Kafka Explained

Components of Kafka

Producers: This component is responsible for forwarding messages to the related Kafka component. which is following component.

Topics: This is where producers persist messages. Topics are responsible for storing data inside of Kafka.

Image for post
For each topic, the Kafka cluster maintains a partitioned log that looks like this schema above

Consumers: When you want to read data from one or multiple topics consumers perform read operations from Topics.

Image for post
This scheme above explains read and write operation goes on a partition

Consumer Groups: There is Consumer Group feature for read operations.

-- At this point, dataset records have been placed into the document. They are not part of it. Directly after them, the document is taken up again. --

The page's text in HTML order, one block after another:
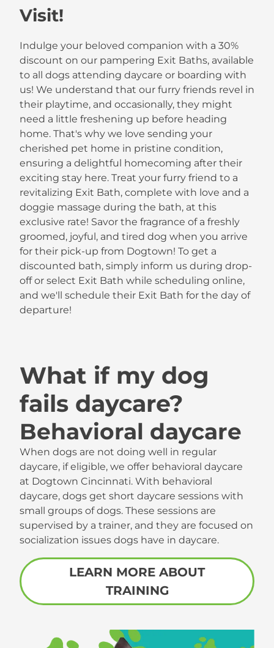
Visit!
Indulge your beloved companion with a 30%
discount on our pampering Exit Baths, available
to all dogs attending daycare or boarding with
us! We understand that our furry friends revel in
their playtime, and occasionally, they might
need a little freshening up before heading
home. That's why we love sending your
cherished pet home in pristine condition,
ensuring a delightful homecoming after their
exciting stay here. Treat your furry friend to a
revitalizing Exit Bath, complete with love and a
doggie massage during the bath, at this
exclusive rate! Savor the fragrance of a freshly
groomed, joyful, and tired dog when you arrive
for their pick-up from Dogtown! To get a
discounted bath, simply inform us during drop-
off or select Exit Bath while scheduling online,
and we'll schedule their Exit Bath for the day of
departure!
What if my dog
fails daycare?
Behavioral daycare
When dogs are not doing well in regular
daycare, if eligible, we offer behavioral daycare
at Dogtown Cincinnati. With behavioral
daycare, dogs get short daycare sessions with
small groups of dogs. These sessions are
supervised by a trainer, and they are focused on
socialization issues dogs have in daycare.
LEARN MORE ABOUT
TRAINING
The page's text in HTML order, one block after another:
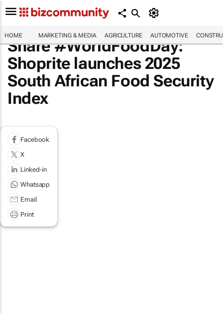
HOME MARKETING & MEDIA AGRICULTURE AUTOMOTIVE
Share #WorldFoodDay:
Shoprite launches 2025
South African Food Security
Index
Facebook
X
Linked-in
Whatsapp
Email
Print
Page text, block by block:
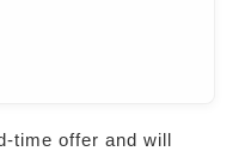
time offer and will

Lets say you need to read same data from many different systems, you can create consumer groups and you can crate consumers under them so you can decide which consumer will be assigned to which group . It is also possible to scale-out intensive read operation with using consumer groups.

Image for post
Consumer Groups connected to same servers in a cluster

Clusters: as you can understand from the name of the component(just like the previous ones) this component says that Kafka may be clustered. Meaning, Kafka instances which is working in different servers may speak with each other and perform operations in parallel. A Kafka cluster is made up of multiple Kafka Brokers.

Brokers: Brokers store messages sent to the topics and serves consumer requests.

Partitions: Each Topics consist partitions, we can say that partitions are what makes topic a data store.

Replicas: Replication is possible in Kafka to ensure fault-tolerance. Depending on the necessities of your project, replication may be sync or async.

Leaders: Each partition has a leader server. This components conducts each read and write operations as well as they re managing replication processes.

Followers: Followers listen what their leader says. They stores replicated data. if a follower is working in in-sync replication mode, it means it can be next leader in case of failure of leader.

Dependencies

There has to be java environment installed in the servers you want to run Kafka. Java Environment basically governs java infrastructure for any software developed in java language, it makes possible to run java in any OS which supports java.

Another dependency is more tricky, Zookeeper, for service coordination and configuration.

We can understand that those components have to talk to each other to share their states, for example; consumer has to speak with broker to ingest data from topic and it has to share knowledge about operations it made back in broker.

Another example, what happens if the leader in cluster fails? -Zookeeper speaks with other brokers before it goes for leadership election, so Zookeeper handles that kind of coordination tasks.